D onald Trump lied to his checkbook. Where’s the fraud in that?

This is the fourth of my five-part review of Manhattan DA Alvin Bragg’s indictment of Trump. The indictment charges that Trump made false entries on the Trump Organization books regarding his hush-money payments, made through attorney Michael Cohen, to porn actress Stormy Daniels to cover up Trump’s alleged affair with her.

The payments themselves were legal and made with Trump’s own resources. Cohen appears to have overpaid taxes on them, and Bragg never alleges that anybody else cheated the taxman. The false records — checks, invoices, entries on the Trump Organization general ledger — were all exchanged among people in on the hush-money scheme. These were all documents nobody intended to see the light of day, either to display them to the public or file them with the government. So, why is this a crime?
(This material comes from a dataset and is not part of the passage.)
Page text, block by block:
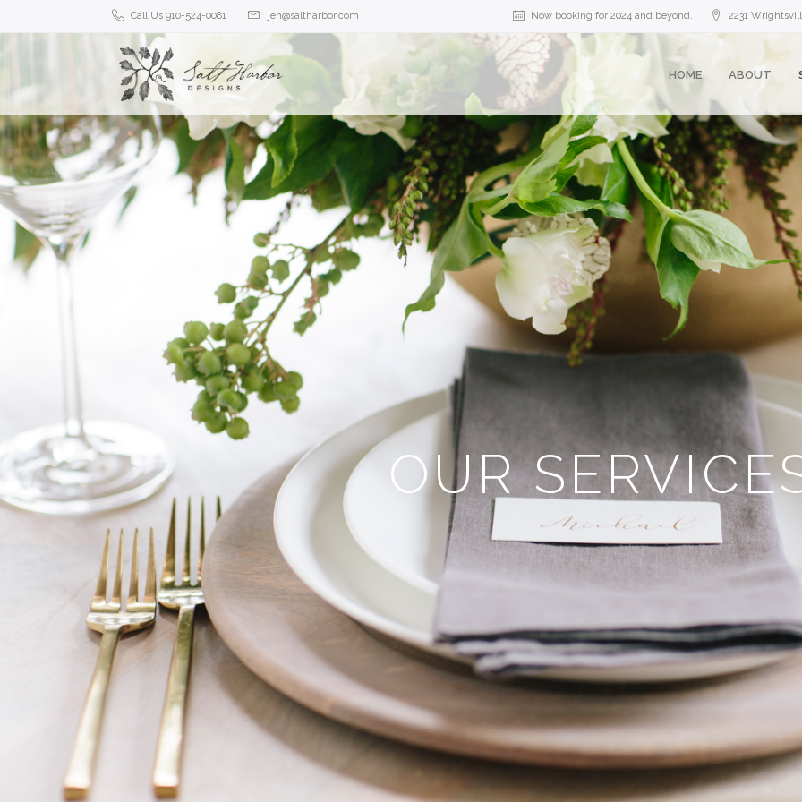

Part One of this series dealt with the statute of limitations. Part Two addressed how Bragg must stretch the law to transform misdemeanor false entries into felonies by claiming that they covered up another as-yet-unidentified crime — without which his whole case fails the statute of limitations. Part Three looked at more specific problems with Bragg’s trying to enforce federal campaign-finance rules.

Today, we get to the meat of the indictment: Bragg’s theory that Trump committed the crime of falsifying business records. There are two big honking problems with that theory, and they are related: Bragg has serious problems showing either intent to defraud or materiality. In short, Bragg never identifies who he thinks was supposed to be defrauded by the false but private descriptions of the hush-money payments as legal fees. I’ll start with an overview of the problem, then get into the nitty-gritty of the New York cases in this area for readers who are interested in a deeper dive into the law.

The Problem: Intent to Defraud and Materiality

Misdemeanor falsifying business records (Section 175.05) requires proof that the defendant “makes or causes a false entry in the business records of an enterprise” and does so “with intent to defraud.” In order to convict Trump of a felony under Section 175.10 of the Penal Law, the government must also prove that the defendant’s “intent to defraud includes an intent to commit another crime or to aid or conceal the commission thereof.” (Emphasis added).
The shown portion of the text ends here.